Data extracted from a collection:
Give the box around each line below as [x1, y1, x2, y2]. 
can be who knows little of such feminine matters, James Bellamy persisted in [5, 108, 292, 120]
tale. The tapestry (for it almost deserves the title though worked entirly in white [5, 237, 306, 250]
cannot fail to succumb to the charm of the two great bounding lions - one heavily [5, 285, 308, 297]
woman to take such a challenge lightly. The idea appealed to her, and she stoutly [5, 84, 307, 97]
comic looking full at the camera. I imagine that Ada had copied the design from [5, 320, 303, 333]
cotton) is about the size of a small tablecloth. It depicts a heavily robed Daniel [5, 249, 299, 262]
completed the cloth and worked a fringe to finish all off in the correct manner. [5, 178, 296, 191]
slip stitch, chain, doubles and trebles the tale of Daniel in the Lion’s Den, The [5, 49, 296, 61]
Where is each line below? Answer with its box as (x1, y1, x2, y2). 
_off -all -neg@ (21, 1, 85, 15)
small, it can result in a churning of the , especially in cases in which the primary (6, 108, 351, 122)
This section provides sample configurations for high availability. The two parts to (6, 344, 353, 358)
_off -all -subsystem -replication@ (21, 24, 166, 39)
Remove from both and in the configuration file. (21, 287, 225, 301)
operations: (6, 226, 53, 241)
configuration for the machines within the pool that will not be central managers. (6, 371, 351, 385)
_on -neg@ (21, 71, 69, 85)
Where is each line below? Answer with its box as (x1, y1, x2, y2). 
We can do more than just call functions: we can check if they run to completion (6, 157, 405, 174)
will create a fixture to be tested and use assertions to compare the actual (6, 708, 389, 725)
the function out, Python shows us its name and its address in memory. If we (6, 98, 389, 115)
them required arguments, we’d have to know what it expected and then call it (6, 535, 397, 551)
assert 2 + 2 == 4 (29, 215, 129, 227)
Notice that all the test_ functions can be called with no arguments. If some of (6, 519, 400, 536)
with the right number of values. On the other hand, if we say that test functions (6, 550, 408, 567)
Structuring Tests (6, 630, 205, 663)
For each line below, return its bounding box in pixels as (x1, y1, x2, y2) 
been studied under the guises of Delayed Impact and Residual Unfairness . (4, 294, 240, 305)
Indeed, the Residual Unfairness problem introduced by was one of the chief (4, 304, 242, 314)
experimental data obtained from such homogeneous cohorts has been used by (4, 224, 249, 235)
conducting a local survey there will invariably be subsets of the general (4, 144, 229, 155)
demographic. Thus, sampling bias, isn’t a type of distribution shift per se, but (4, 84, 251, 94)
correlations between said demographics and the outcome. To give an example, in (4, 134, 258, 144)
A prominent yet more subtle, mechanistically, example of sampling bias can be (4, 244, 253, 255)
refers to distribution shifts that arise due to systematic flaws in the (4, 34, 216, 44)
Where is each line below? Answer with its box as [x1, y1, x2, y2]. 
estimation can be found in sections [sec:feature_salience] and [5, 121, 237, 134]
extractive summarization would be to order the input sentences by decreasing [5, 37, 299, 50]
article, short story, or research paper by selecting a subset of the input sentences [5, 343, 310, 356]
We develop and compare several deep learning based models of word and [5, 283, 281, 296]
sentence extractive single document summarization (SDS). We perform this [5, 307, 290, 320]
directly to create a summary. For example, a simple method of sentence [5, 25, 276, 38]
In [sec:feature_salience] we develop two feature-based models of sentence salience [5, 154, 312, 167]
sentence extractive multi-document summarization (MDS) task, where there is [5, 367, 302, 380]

---

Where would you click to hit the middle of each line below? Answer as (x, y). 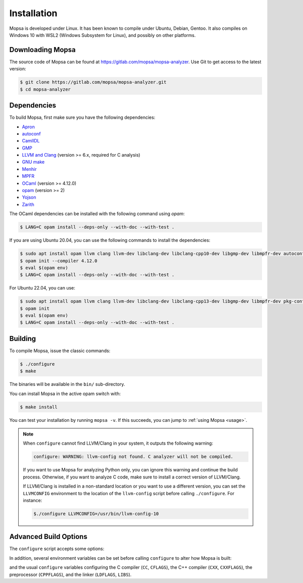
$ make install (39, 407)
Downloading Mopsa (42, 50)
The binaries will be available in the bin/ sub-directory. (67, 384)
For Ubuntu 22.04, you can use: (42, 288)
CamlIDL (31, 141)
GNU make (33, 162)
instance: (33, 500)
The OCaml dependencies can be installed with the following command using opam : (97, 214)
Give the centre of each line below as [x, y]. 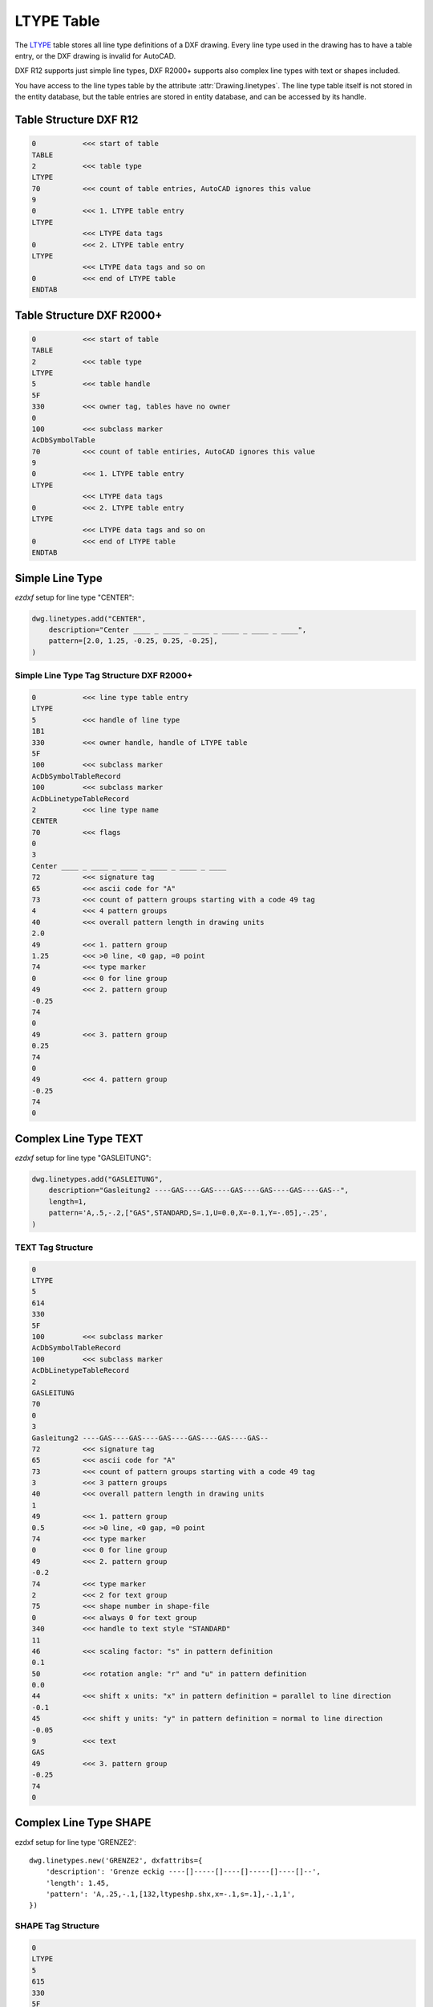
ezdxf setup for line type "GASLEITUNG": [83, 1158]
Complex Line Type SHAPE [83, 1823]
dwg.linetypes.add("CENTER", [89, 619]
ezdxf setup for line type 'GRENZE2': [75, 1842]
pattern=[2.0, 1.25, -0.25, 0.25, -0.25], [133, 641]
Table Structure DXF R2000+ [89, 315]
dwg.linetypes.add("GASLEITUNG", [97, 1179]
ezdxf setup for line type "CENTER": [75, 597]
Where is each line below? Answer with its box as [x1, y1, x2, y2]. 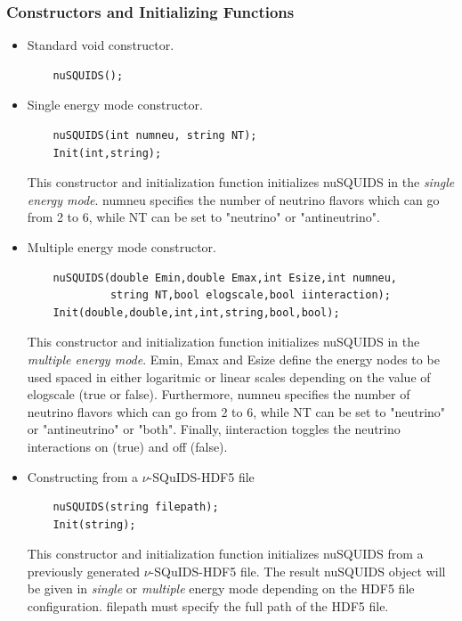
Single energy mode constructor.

Work to be completed:
Retrieve each line of the data in which the word "models" can be found.

Result below:
We develop and compare several deep learning based models of word and [5, 283, 281, 296]
In [sec:feature_salience] we develop two feature-based models of sentence salience [5, 154, 312, 167]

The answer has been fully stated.